▶ **Problem to work on**: Pull every line from the records that has the word "ponto" in it.

▶ **Records supplied**:
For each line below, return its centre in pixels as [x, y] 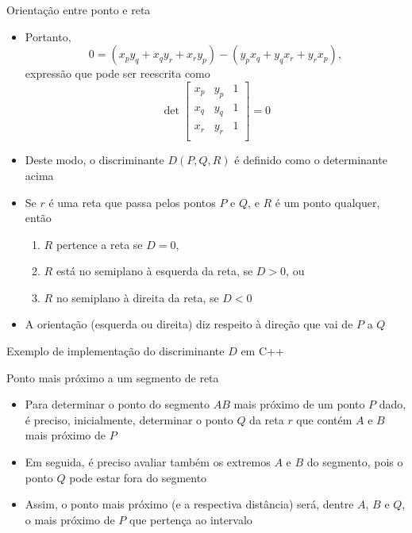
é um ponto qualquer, [327, 202]
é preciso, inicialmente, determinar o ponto [129, 419]
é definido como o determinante [311, 160]
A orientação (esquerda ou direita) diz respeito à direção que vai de [189, 324]
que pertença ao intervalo [191, 519]
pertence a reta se [99, 244]
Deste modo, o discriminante [94, 160]
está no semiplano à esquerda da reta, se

▶ **Exercise answer**:
é um ponto qualquer, [327, 202]
é preciso, inicialmente, determinar o ponto [129, 419]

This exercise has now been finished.